ISO/TS 15066 in Plain English: Force Limits, Tooling, and Real-World Examples

When collaborative robots first entered factories, many engineers assumed that “safe collaboration” simply meant running robots slower. In reality, true safety is governed by measurable physical limits — and that’s what ISO/TS 15066 defines. This technical specification translates theory into numbers: how much force, pressure, and speed a cobot can apply without harming a human. Here’s a practical breakdown, free from jargon.

What ISO/TS 15066 Covers

ISO/TS 15066 supplements ISO 10218 by setting quantitative thresholds for human–robot contact. It defines acceptable force and pressure limits for 29 body regions, measured under controlled test conditions. It also explains how to test, validate, and document compliance — essential steps for any manufacturer or integrator deploying collaborative robots.

The goal is not to eliminate all contact, but to ensure any contact is non-injurious. These values form the benchmark for collaborative modes like Power and Force Limiting (PFL).

How Force and Pressure Limits Work

Each part of the human body has a different tolerance. For example:

• Hand and arm: higher limits, typically up to 140 N transient force.
• Head and face: far lower — around 65 N transient force.
• Joints and soft tissue: critical areas; should be avoided entirely.

When designing collaborative applications, always consider the contact type (transient or quasi-static) and the contact area. The same force applied by a sharp edge vs. a rounded surface produces very different pressure values.

Tooling Design for Safety

The end-effector often determines whether a cobot stays within safe limits. To meet ISO/TS 15066:

• Use rounded, padded, or soft tooling materials.
• Eliminate sharp corners and protruding bolts.
• Use force sensors or compliant mechanisms when possible.
• Design gripping surfaces to release parts safely during collision.

Tool mass is another key variable — a lightweight gripper at low speed may pass, while the same motion with a heavier tool could exceed safe limits. Always verify combined kinetic energy.

Measuring and Validating Compliance

Validation requires measurement. Specialized force and pressure measuring devices simulate human tissue to verify that contact values stay below ISO/TS 15066 limits. Common procedures include:

1. Measuring contact forces at different speeds and payloads.
2. Checking compliance for each robot posture and path.
3. Documenting results in the project’s safety file.

Manufacturers must retain this documentation — it’s proof of compliance during audits, insurance checks, or CE/UKCA certification processes.

Real-World Example: Packaging Line Deployment

One European SME integrated a cobot for packaging cosmetic bottles. During validation, initial readings exceeded 180 N due to tool weight. After redesigning the gripper with lightweight composite material and adding torque limits in software, contact forces dropped to 90 N — fully compliant with ISO/TS 15066. The project passed inspection and improved throughput by 18 %.

Another Example: Shared Welding Station

In a collaborative welding setup, the cobot operates only while the operator is behind a defined zone. Safety scanners enforce Speed and Separation Monitoring (SSM), switching to PFL mode only during part handover. This dual-mode design reduced safety stops by 30 % while maintaining full compliance.

Best Practices Checklist

• Base all safety settings on actual force measurement, not guesswork.
• Design tooling first, validate early, and iterate before production.
• Train operators to recognize the meaning of visual indicators (speed, mode, warnings).
• Revalidate whenever tool mass, speed, or workspace boundaries change.

Related Articles

• Cobot Safety in 2025: A Practical Playbook for Fast, Compliant Deployments
• From Risk Assessment to Run Time: How to Make Collaborative Robots Truly Safe
• 10 Cobot Safety Mistakes SMEs Still Make — And How to Fix Them
• Cobot Cells That Scale: Modular Fencing, Light Curtains, and Safe Sensors

Quick Q&A

Q: Does ISO/TS 15066 replace ISO 10218?
A: No. ISO 10218 defines general robot safety; ISO/TS 15066 adds collaborative-specific thresholds and testing methods.
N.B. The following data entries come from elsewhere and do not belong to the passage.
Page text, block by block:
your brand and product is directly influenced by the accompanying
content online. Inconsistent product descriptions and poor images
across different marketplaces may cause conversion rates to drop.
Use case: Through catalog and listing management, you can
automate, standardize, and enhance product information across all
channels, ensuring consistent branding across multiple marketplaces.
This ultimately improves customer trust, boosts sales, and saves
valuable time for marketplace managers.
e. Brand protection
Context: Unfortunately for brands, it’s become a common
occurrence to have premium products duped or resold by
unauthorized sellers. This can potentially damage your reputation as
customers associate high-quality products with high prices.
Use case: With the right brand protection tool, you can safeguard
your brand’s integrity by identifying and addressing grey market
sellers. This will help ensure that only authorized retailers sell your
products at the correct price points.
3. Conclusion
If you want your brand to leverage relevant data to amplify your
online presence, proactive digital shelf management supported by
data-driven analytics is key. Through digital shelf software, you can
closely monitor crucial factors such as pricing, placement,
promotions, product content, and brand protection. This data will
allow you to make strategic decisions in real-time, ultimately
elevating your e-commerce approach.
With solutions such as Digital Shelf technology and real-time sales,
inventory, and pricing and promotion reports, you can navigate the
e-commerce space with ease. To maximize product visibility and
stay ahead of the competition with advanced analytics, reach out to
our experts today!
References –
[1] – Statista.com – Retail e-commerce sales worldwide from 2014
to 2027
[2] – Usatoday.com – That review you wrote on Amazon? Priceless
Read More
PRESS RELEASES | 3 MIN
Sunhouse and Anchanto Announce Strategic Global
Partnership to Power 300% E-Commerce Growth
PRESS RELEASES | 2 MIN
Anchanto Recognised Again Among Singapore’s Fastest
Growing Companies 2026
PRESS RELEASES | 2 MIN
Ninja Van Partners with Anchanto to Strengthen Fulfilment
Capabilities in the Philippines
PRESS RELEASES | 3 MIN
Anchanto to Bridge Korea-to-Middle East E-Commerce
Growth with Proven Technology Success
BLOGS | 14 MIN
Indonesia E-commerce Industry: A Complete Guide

Q: How do I know if my cobot meets force limits?
A: You must perform physical tests using a compliant measuring device — software limits alone aren’t sufficient proof.
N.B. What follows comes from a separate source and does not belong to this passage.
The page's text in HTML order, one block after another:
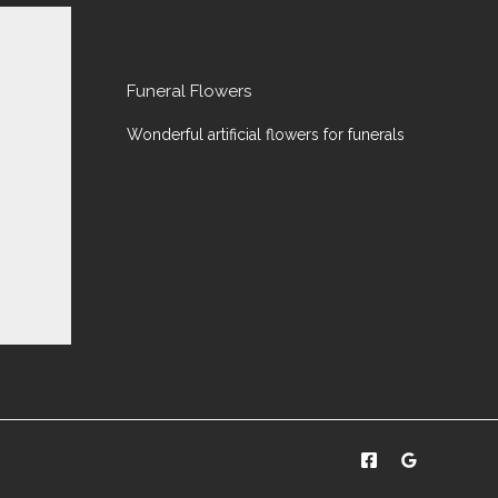
Funeral Flowers
Wonderful artificial flowers for funerals

Q: How often should compliance be rechecked?
A: At least annually or whenever significant changes in tooling, speed, or workspace occur.

Conclusion

ISO/TS 15066 gives manufacturers a practical, measurable way to make collaboration genuinely safe. By applying its force and pressure limits, validating real-world contact, and designing smart tooling, integrators can ensure cobots work safely — not just theoretically, but every shift, every day.